Key	Default	Type	Required	Description
inputCol	`"input"`	String	no	Input column name.
outputCol	`"output"`	String	no	Output column name.
indices	`null`	Integer[]	yes	An array of indices to select features from a vector column.

Examples #

Java

import org.apache.flink.ml.feature.vectorslicer.VectorSlicer;
import org.apache.flink.ml.linalg.Vector;
import org.apache.flink.ml.linalg.Vectors;
import org.apache.flink.streaming.api.datastream.DataStream;
import org.apache.flink.streaming.api.environment.StreamExecutionEnvironment;
import org.apache.flink.table.api.Table;
import org.apache.flink.table.api.bridge.java.StreamTableEnvironment;
import org.apache.flink.types.Row;
import org.apache.flink.util.CloseableIterator;

/** Simple program that creates a VectorSlicer instance and uses it for feature engineering. */
public class VectorSlicerExample {
    public static void main(String[] args) {
        StreamExecutionEnvironment env = StreamExecutionEnvironment.getExecutionEnvironment();
        StreamTableEnvironment tEnv = StreamTableEnvironment.create(env);

        // Generates input data.
        DataStream<Row> inputStream =
                env.fromElements(
                        Row.of(Vectors.dense(2.1, 3.1, 1.2, 3.1, 4.6)),
                        Row.of(Vectors.dense(1.2, 3.1, 4.6, 2.1, 3.1)));
        Table inputTable = tEnv.fromDataStream(inputStream).as("vec");

        // Creates a VectorSlicer object and initializes its parameters.
        VectorSlicer vectorSlicer =
                new VectorSlicer().setInputCol("vec").setIndices(1, 2, 3).setOutputCol("slicedVec");

        // Uses the VectorSlicer object for feature transformations.
        Table outputTable = vectorSlicer.transform(inputTable)[0];

        // Extracts and displays the results.
        for (CloseableIterator<Row> it = outputTable.execute().collect(); it.hasNext(); ) {
            Row row = it.next();

            Vector inputValue = (Vector) row.getField(vectorSlicer.getInputCol());

            Vector outputValue = (Vector) row.getField(vectorSlicer.getOutputCol());

            System.out.printf("Input Value: %s \tOutput Value: %s\n", inputValue, outputValue);
        }
    }
}

Python

# Simple program that creates a VectorSlicer instance and uses it for feature
# engineering.

from pyflink.common import Types
from pyflink.datastream import StreamExecutionEnvironment
from pyflink.ml.linalg import Vectors, DenseVectorTypeInfo
from pyflink.ml.feature.vectorslicer import VectorSlicer
from pyflink.table import StreamTableEnvironment

# create a new StreamExecutionEnvironment
env = StreamExecutionEnvironment.get_execution_environment()
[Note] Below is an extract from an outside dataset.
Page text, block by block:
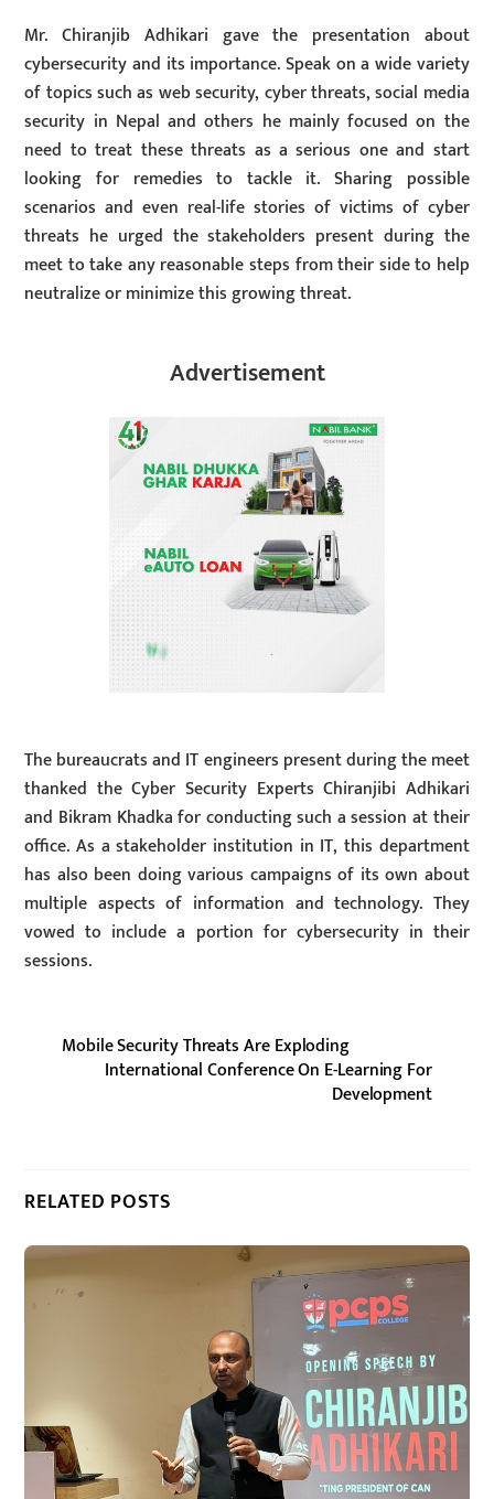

# create a StreamTableEnvironment
t_env = StreamTableEnvironment.create(env)

# generate input data
input_data_table = t_env.from_data_stream(
    env.from_collection([
        (1, Vectors.dense(2.1, 3.1, 1.2, 2.1)),
        (2, Vectors.dense(2.3, 2.1, 1.3, 1.2)),
    ],
        type_info=Types.ROW_NAMED(
            ['id', 'vec'],
            [Types.INT(), DenseVectorTypeInfo()])))

# create a vector slicer object and initialize its parameters
vector_slicer = VectorSlicer() \
    .set_input_col('vec') \
    .set_indices(1, 2, 3) \
    .set_output_col('sub_vec')

# use the vector slicer model for feature engineering
output = vector_slicer.transform(input_data_table)[0]

# extract and display the results
field_names = output.get_schema().get_field_names()
for result in t_env.to_data_stream(output).execute_and_collect():
    input_value = result[field_names.index(vector_slicer.get_input_col())]
    output_value = result[field_names.index(vector_slicer.get_output_col())]
    print('Input Value: ' + str(input_value) + '\tOutput Value: ' + str(output_value))